«Нет, не была она готова к этому геморрою. Назначить преступника — чего, казалось бы, легче! Но только на взгляд дилетанта».
«Пожалуй, после кофе логично и завершить свидание. Но она может обидеться. И вообще есть подозрение, что Мила-джан затаила недовольство — на то, что не последовал за ней в Египет. Но как бы это выглядело в глазах мамы и дяди-работодателя?»
«Боже, но что всё-таки кроется за эими смертями в „Парадизе“? Ей крупно повезло, что она многое видела собственными глазами. Это должно стимулировать воображение».
«Красное море сверху напомнило гигантскую линзу. Из синего стекла. Подобную той, что его сестра Сафиназ вставляет в глаза перед выступлением. Ему давно хотелось нанести этот вид на холст».
«Она предложит ещё чашечку. И в случае отказа примется за мытьё посуды. Он должен понять: пора отчаливать». Просто пальцы чешутся — так хочется ударить по «клаве». «Имя героя», «описание действия», «реплика героя».
«Отправиться бы с этюдником на пленэр! Дядя говорит, что пустая трата времени. А он без живописи не может. И всё равно будет писать картины. Потому что это единственное, что примиряет его с жизнью в Москве…»
«Что за торжество сквозило в заключительных, теперь уже понятно, прощальных словах Аси? А что она собственно сказала? Вылетело из головы. Но вид у неё был… Будто в предвкушении потирает руки».
«А Софи лоханулась. Глупая женщина. Думала, что если имеет успех, то многое простится. Только не в арабской стране. Армянская диаспора собирала деньги, чтобы внести залог в две тысячи египетских фунтов, а потом заплатить штраф в 15 тысяч. Оскорбление национального флага Арабской республики Египет. Развратное поведение. Серьёзное обвинение. Но слава Богу…»
«Ей повезло с фактурой. Герои сделаны не по готовым лекалам. Всего-то делов — скроить, а потом сшить текст. Главное — киллер. И если он один — на всех жертв…Получается, что она дышала с ним одним воздухом».
«Мог ли он представить, летя над Красным морем, что в нём навсегда растворится тот пепел из коробочки… Люсинэ-джан навечно осталась в Египте».

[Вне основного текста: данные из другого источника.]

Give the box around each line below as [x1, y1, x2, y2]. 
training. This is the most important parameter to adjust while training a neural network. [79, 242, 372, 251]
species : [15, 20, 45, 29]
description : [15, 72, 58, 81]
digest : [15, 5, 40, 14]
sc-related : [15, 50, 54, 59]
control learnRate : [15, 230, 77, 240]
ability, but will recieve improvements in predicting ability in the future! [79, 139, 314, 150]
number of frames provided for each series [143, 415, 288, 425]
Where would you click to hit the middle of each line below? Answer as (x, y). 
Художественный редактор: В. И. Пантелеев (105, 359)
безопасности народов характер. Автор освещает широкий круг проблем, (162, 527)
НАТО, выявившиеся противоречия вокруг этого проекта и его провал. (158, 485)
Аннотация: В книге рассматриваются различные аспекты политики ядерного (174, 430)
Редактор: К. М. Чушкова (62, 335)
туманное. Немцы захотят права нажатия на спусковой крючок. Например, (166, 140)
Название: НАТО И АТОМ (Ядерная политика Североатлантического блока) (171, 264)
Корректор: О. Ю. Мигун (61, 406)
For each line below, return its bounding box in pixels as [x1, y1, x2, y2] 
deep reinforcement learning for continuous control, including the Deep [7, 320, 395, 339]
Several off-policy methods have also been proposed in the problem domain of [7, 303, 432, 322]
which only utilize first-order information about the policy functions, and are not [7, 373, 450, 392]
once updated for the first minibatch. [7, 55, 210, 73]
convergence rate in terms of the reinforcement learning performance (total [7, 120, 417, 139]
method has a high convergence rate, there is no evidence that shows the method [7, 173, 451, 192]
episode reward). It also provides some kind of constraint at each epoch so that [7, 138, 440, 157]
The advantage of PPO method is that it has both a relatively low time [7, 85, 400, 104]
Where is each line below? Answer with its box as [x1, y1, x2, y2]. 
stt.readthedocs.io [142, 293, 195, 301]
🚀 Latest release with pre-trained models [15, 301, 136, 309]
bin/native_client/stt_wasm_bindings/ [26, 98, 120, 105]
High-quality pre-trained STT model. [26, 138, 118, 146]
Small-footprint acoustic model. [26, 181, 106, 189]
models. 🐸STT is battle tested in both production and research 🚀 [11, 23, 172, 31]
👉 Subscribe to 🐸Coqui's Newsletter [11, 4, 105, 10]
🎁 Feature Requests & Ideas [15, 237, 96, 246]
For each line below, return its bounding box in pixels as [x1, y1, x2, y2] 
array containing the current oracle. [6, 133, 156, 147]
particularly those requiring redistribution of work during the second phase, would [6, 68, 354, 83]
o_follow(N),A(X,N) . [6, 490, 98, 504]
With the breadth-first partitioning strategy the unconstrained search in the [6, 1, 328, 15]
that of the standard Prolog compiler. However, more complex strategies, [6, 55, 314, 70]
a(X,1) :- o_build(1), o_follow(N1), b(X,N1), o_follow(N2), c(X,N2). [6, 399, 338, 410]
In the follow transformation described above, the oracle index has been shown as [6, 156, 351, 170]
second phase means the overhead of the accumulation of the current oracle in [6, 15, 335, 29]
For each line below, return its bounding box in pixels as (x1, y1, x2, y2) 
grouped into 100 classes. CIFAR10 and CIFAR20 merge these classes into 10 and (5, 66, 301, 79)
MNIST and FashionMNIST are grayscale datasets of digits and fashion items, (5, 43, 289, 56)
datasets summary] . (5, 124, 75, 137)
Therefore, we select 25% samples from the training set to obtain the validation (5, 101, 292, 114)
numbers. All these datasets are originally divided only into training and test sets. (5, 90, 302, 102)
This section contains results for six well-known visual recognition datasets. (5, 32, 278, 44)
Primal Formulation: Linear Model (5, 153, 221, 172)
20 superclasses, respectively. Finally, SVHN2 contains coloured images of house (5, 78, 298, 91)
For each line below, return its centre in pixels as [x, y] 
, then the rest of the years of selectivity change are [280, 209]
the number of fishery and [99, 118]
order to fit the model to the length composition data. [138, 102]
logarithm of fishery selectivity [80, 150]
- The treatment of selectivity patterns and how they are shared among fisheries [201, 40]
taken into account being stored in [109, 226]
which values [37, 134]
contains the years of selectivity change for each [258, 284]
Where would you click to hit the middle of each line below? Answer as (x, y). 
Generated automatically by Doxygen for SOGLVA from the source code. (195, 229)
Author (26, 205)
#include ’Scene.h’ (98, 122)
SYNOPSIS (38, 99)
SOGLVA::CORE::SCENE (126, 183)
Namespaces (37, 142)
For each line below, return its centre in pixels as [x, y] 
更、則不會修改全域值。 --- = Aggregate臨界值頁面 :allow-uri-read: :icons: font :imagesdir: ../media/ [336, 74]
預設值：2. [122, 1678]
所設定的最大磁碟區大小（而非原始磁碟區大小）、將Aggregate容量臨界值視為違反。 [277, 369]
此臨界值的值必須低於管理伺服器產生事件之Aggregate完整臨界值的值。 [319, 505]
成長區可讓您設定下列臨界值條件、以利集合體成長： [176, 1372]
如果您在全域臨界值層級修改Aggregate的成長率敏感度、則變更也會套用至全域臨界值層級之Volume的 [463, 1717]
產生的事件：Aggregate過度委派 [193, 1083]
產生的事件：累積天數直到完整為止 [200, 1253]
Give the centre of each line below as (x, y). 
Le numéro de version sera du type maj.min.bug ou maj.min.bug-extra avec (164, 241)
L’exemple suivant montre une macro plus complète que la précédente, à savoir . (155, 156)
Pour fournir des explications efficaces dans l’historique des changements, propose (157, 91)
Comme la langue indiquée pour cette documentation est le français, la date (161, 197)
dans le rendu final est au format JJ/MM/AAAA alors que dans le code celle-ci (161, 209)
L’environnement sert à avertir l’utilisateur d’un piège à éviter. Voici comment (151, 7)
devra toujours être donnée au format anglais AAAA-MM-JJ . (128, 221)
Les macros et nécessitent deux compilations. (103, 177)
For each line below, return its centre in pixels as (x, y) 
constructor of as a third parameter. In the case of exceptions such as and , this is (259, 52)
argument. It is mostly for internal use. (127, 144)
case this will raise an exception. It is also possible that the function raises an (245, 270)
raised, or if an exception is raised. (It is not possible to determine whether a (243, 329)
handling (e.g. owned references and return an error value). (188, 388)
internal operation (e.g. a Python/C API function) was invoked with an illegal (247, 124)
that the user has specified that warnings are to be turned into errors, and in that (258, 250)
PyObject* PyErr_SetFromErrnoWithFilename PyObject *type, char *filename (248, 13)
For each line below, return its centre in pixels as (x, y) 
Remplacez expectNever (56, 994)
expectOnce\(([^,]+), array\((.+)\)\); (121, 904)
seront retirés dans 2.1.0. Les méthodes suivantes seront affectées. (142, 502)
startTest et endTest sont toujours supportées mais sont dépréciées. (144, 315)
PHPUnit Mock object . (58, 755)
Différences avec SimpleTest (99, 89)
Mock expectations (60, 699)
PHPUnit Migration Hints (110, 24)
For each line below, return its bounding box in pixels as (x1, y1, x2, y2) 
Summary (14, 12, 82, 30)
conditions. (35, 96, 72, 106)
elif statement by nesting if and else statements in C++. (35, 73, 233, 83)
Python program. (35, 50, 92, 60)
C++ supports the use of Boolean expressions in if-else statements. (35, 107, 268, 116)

Когда у крематория Милочка протянула коробочку, её дно раскалённым железом коснулось Кареновской ладони. Рука непроизвольно дёрнулась — коробочка упала на землю. И оттуда высыпался серый песок с белыми вкраплениями. Осколки скелета? Он стал собирать его и оцарапался.
«Ну вид у него… Будто ушёл в астрал, оставив свою телесную оболочку на её попечение. А Милочку так и подмывает распустить его волосы, собранные резинкой в хвост. Если им дать волю, они заживут собственной жизнью. И тогда маленький Каренчик превращается в Тарзанчика.
Нет, делать этого не стоит. Ещё поймёт как эротический намёк. И придётся снова разбиратьзастеленную кровать».
«Да, больше всего его тянет к краскам. Тот художник, поразивший его воображение в детстве, писал чем угодно — карандашом, углём и даже глиной. Но он предпочитает настоящие краски».
— Карен, а дьявол… Он внутри человека?
— Ты про мировое зло?
— Про убийцу тётушки Лу…и других девушек.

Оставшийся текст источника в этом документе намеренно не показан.